Edification value 3/5
Entertainment value 3/5
Should you go? 3/5
Time spent 88 minutes
Best thing I saw or learned In 1997, Aldo Mancusi presided over a gala event honoring Enrico Caruso. In 2018, in the dining-room-turned-tiny-theater of the Caruso Museum, we watched selected bits on a (literal) videotape. It was downright weird to see then-Mayor Rudy Giuliani deliver a thoughtful, erudite, witty speech unveiling a proclamation in honor of Caruso and Aldo’s museum.

And it made me wonder, what made late ’90s Giuliani transform into today’s Giuliani?  They seem so different from one another.

Of all the random museums I’ve visited during this project, the Enrico Caruso Museum is surely, surely the randomest.

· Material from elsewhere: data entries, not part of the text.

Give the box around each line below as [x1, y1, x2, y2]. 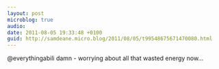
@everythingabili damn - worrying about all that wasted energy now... [7, 54, 204, 62]
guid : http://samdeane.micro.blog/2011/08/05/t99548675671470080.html [7, 36, 213, 42]
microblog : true [7, 16, 53, 23]
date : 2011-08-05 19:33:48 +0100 [7, 29, 103, 36]
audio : [7, 23, 26, 29]
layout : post [7, 10, 44, 17]
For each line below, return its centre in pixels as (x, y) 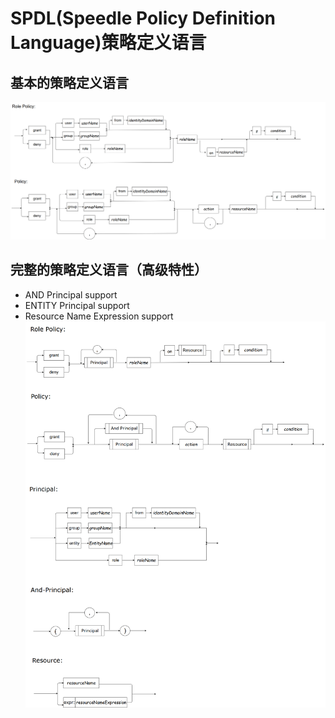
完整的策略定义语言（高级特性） (109, 270)
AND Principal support (71, 294)
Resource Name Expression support (99, 316)
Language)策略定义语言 (108, 43)
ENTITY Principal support (77, 305)
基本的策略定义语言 (69, 82)
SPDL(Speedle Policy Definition (143, 18)
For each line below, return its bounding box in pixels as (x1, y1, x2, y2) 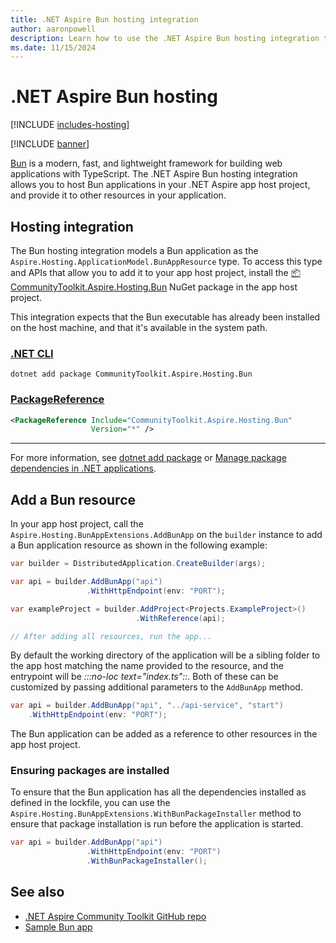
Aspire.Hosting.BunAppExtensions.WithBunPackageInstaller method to (10, 807, 302, 820)
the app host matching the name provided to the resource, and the (10, 660, 285, 672)
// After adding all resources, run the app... (10, 631, 213, 641)
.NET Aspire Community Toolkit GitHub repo (24, 910, 207, 922)
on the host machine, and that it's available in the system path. (10, 322, 268, 333)
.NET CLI (10, 346, 54, 360)
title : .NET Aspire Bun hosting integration (10, 14, 199, 25)
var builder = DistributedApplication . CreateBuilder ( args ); (10, 559, 267, 569)
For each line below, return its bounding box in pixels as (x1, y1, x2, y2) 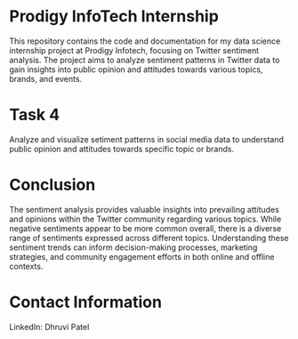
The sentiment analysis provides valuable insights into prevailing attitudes (9, 204, 280, 214)
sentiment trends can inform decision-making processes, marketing (9, 242, 258, 253)
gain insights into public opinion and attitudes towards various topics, (9, 64, 263, 75)
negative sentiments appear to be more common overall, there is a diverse (9, 222, 282, 233)
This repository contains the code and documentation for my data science (9, 36, 281, 46)
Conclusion (9, 175, 96, 195)
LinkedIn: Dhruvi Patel (9, 321, 90, 332)
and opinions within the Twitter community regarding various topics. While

Sorry, Mossman Lock Collection, you’re now #2. The Caruso Museum has been on my list from the very start, but I’ve kind of been saving it.  I understood that it was the project of an obsessive collector, an elderly Italian gent, who kept it in his apartment, which he opened to the public on Sundays by appointment.

That’s a little disconcerting, in the way that all obsessions–and obsessives–can be. “I’m gonna call you before I go in,” I joked to a friend. “If you don’t hear from me in an hour, alert the authorities!” Continue reading “Enrico Caruso Museum”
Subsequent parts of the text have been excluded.